Do not strip diacritics for search in Vietnamese

The results shown in the search do not display the Vietnamese sign

My post example has the title and the content as follows

title

“không hiển thị dấu Tiếng Việt trong kết quả tìm kiếm”

content

Khi tôi đăng câu hỏi lên diễn đàn với ngôn ngữ Tiếng Việt lúc tôi tìm kiếm thì không hiển thị đầy đủ ngôn ngữ

Enter search keywords “không hiển thị dấu Tiếng Việt trong kết quả tìm kiếm

the result will be

Khi toi dang cau hoi len dien dan voi ngon ngu Tieng Viet luc toi tim kiem thi khong hien thi đay đu ngon ngu

how to want to display the correct accented text?

Thanks.

3 Likes

Yes this is pretty tricky, I can see how it is a problem for Vietnamese communities, the excerpts must look very confusing.

In Vietnamese is there ever a reason to type without diacritics? eg type khong and mean không? I imagine it is a super duper hard no cause the language is tone based, so the is the equivalent of me typing “dog” and meaning “milk”.

I think the best way forward here is to make diacritic stripping optional and turn this off in Vietnamese communities.

A bigger and more complex change is to amend it so excerpts are generated based off cooked and not the “normalized” cooked text.

FYI English speakers:

dấu: A sign
dàu: Head
dãu: Pudding

So yeah this is a pretty giant issue for Vietnamese.

5 Likes

I see a page displaying bookmarks in search results
Example, this page See details

this configuration where? Thanks

Not yet, I will add an option today, hold tight.

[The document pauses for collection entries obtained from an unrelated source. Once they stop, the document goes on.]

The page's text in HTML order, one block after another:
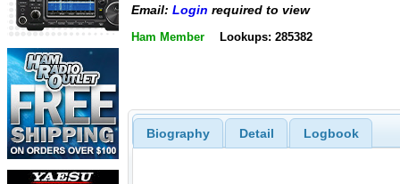
Email: Login required to view
Ham Member Lookups: 285382
Biography Detail Logbook
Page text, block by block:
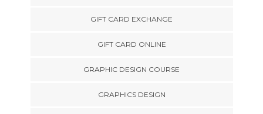
GIFT CARD EXCHANGE
GIFT CARD ONLINE
GRAPHIC DESIGN COURSE
GRAPHICS DESIGN
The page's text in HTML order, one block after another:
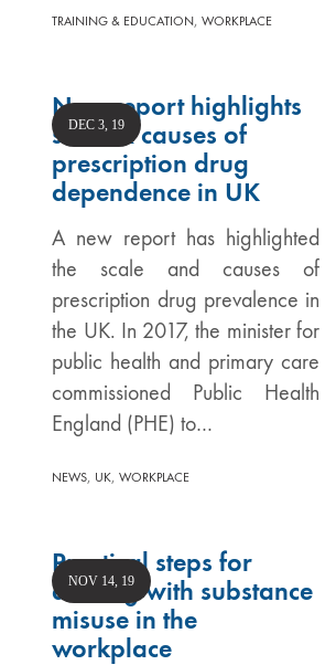
TRAINING & EDUCATION,WORKPLACE
New report highlights
scale & causes of
prescription drug
dependence in UK
A new report has highlighted
the scale and causes of
prescription drug prevalence in
the UK. In 2017, the minister for
public health and primary care
commissioned Public Health
England (PHE) to…
DEC 3, 19
NEWS, UK,WORKPLACE
Practical steps for
dealing with substance
misuse in the
workplace
NOV 14, 19
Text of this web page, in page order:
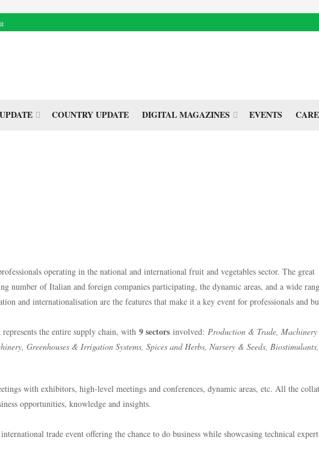
COUNTRY UPDATE DIGITAL MAGAZINES EVENTS
operating in the national and international fruit and vegetables sector. The great
number of Italian and foreign companies participating, the dynamic areas, and a wide
and internationalisation are the features that make it a key event for professionals and
represents the entire supply chain, with 9 sectors involved: Production & Trade,
Greenhouses & Irrigation Systems, Spices and Herbs, Nursery & Seeds, Biostimulants,
with exhibitors, high-level meetings and conferences, dynamic areas, etc. All the
opportunities, knowledge and insights.
trade event offering the chance to do business while showcasing technical
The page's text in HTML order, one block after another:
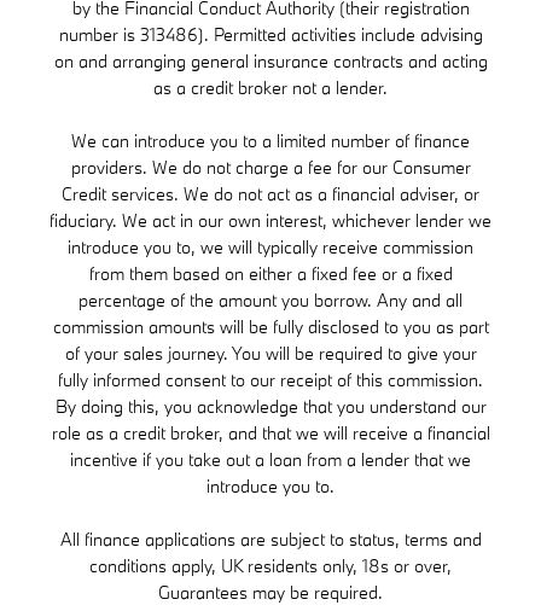
by the Financial Conduct Authority (their registration
number is 313486). Permitted activities include advising
on and arranging general insurance contracts and acting
as a credit broker not a lender.
We can introduce you to a limited number of finance
providers. We do not charge a fee for our Consumer
Credit services. We do not act as a financial adviser, or
fiduciary. We act in our own interest, whichever lender we
introduce you to, we will typically receive commission
from them based on either a fixed fee or a fixed
percentage of the amount you borrow. Any and all
commission amounts will be fully disclosed to you as part
of your sales journey. You will be required to give your
fully informed consent to our receipt of this commission.
By doing this, you acknowledge that you understand our
role as a credit broker, and that we will receive a financial
incentive if you take out a loan from a lender that we
introduce you to.
All finance applications are subject to status, terms and
conditions apply, UK residents only, 18s or over,
Guarantees may be required.

The reason it looks “good” on old search results is cause they have not been indexed yet using the new algorithm. If you edit any of the posts there the bug will pop up.

1 Like

This is fixed per:

https://github.com/discourse/discourse/commit/9b7cab589ac15a034d1c0e700230c1b3f63f8ba0

After you rebuild with this commit, make sure you run:

./launcher enter app
rake search:reindex

You can try rebuilding in 10-20 minutes when the commit hits tests passed.

6 Likes

This topic was automatically closed after 30 hours. New replies are no longer allowed.